**Available data:**
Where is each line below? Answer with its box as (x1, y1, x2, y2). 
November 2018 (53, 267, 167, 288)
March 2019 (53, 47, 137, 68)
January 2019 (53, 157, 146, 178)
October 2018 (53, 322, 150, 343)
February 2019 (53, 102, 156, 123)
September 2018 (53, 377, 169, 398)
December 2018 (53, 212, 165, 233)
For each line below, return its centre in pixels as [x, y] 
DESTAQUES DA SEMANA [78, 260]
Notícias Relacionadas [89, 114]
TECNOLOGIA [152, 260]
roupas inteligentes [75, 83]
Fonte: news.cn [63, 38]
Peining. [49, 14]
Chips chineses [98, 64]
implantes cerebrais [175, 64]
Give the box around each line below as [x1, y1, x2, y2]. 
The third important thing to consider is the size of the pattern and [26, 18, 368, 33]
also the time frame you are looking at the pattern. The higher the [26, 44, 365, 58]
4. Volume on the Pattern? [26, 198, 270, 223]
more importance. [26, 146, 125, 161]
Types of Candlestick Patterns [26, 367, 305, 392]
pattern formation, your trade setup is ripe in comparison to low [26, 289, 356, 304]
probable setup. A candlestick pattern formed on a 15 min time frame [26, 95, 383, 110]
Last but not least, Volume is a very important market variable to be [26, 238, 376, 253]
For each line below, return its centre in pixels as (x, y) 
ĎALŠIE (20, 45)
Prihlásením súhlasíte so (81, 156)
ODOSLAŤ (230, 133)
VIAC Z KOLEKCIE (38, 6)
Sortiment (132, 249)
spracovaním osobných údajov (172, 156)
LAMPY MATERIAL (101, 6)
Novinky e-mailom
---
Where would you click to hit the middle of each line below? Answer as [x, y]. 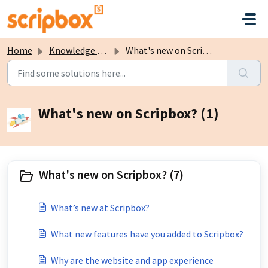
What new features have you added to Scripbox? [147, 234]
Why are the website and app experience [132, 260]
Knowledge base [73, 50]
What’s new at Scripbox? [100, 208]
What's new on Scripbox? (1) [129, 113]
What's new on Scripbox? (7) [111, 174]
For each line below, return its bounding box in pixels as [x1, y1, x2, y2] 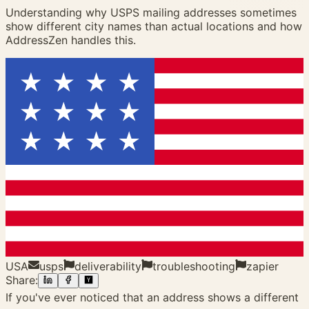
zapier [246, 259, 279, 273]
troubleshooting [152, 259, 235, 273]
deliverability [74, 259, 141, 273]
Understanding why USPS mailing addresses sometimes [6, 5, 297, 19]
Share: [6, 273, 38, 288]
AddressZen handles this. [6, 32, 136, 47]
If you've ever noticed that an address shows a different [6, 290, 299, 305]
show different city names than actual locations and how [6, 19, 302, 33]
* * *
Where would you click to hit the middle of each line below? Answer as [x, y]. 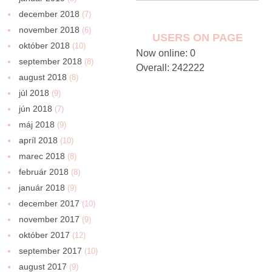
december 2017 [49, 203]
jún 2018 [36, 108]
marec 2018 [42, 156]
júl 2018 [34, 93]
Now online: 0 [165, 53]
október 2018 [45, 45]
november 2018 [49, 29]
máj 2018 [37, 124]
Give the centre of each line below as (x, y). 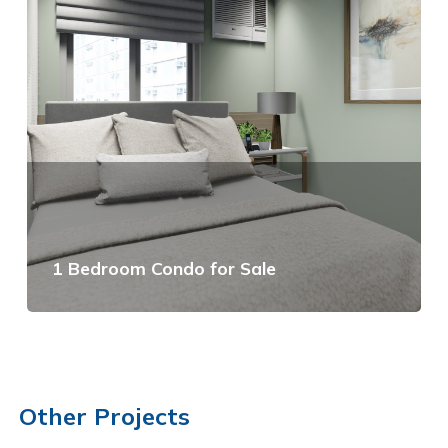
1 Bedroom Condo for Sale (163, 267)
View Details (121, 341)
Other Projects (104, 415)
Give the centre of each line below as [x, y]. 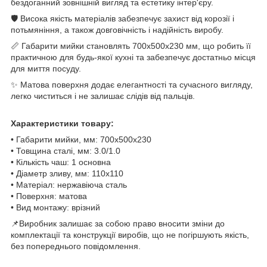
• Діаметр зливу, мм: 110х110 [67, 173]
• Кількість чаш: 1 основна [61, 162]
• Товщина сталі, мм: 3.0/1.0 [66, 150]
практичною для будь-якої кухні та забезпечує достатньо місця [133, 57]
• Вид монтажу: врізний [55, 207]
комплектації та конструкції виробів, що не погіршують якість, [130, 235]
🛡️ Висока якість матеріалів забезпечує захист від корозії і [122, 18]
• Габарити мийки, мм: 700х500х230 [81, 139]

**Required work:** Scan the records above. Return every line with "What" in it.

**Response box:**
What new features have you added to Scripbox? [147, 234]
What’s new at Scripbox? [100, 208]
What's new on Scripbox? (1) [129, 113]
What's new on Scripbox? (7) [111, 174]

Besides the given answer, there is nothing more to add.